(Supplied data)
---------------

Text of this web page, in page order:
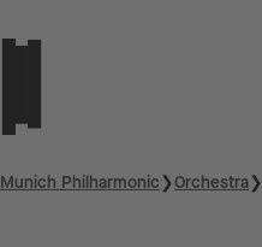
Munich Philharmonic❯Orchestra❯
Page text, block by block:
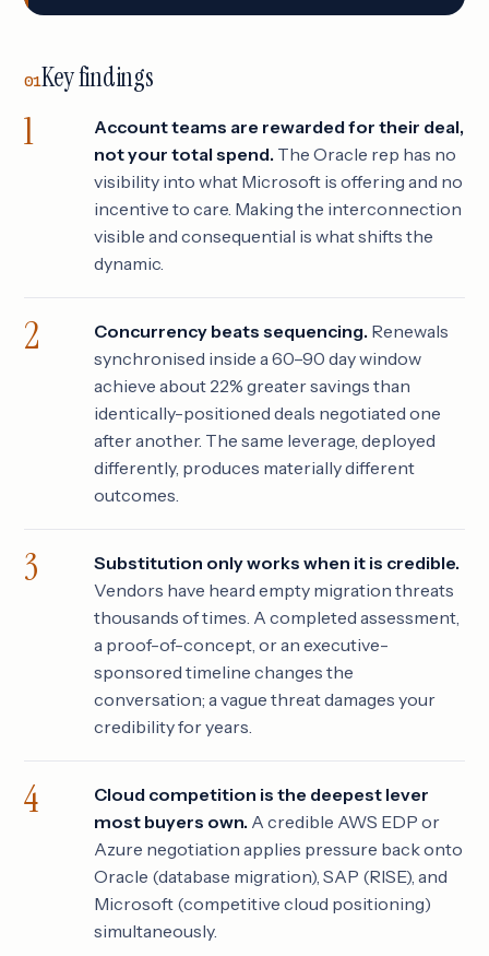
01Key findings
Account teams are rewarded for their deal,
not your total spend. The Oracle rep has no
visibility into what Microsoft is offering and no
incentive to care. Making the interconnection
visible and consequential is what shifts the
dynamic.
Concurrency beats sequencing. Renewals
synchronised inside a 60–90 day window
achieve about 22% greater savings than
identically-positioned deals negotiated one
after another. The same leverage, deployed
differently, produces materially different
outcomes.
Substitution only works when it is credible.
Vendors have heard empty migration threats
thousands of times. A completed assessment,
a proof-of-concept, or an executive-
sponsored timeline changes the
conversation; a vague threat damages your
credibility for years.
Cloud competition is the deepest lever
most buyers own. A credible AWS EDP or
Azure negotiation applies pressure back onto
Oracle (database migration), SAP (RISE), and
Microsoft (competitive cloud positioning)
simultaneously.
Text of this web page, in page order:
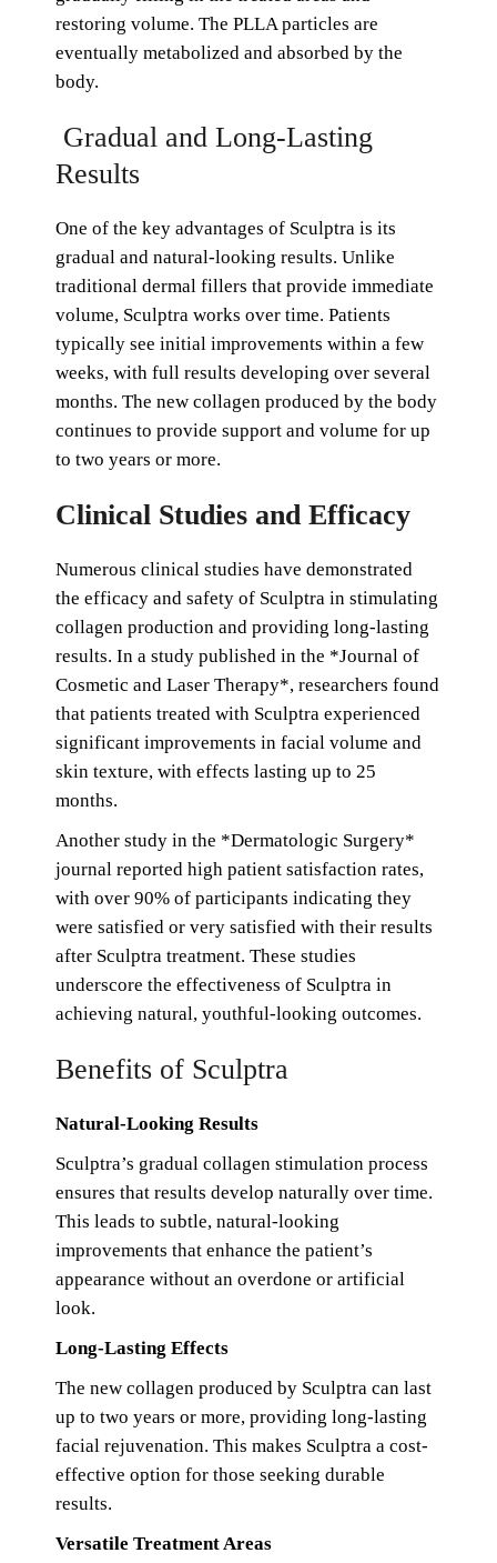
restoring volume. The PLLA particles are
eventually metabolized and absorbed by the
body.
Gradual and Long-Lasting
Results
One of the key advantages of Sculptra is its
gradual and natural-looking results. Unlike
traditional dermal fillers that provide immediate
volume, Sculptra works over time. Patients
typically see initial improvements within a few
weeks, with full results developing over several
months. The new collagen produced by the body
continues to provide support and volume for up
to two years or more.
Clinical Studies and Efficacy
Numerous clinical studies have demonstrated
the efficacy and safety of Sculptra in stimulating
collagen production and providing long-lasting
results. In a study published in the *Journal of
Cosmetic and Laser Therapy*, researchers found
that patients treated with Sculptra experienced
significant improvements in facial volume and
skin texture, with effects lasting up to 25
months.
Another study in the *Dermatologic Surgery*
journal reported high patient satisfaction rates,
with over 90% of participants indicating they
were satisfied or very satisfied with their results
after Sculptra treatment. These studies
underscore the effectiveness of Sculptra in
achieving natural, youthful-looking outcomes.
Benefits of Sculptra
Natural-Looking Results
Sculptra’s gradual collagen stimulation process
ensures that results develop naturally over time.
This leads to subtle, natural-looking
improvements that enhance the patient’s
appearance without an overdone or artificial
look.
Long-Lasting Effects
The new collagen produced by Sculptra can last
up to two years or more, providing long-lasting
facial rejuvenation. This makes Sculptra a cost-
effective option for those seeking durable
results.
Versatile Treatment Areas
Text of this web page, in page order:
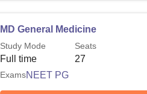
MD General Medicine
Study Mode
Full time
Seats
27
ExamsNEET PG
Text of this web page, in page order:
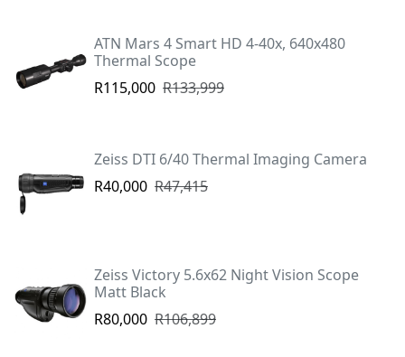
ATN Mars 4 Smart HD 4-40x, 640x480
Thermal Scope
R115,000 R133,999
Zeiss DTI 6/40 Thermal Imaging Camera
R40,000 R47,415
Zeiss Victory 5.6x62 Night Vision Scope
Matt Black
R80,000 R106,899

---------------

(Task description)
In the entries above, find the line holding "were satisfied or" and the line holding "improvements that enhance the patient’s"; print both of them and every line between, exactly, and nothing else.

(Solution)
were satisfied or very satisfied with their results
after Sculptra treatment. These studies
underscore the effectiveness of Sculptra in
achieving natural, youthful-looking outcomes.
Benefits of Sculptra
Natural-Looking Results
Sculptra’s gradual collagen stimulation process
ensures that results develop naturally over time.
This leads to subtle, natural-looking
improvements that enhance the patient’s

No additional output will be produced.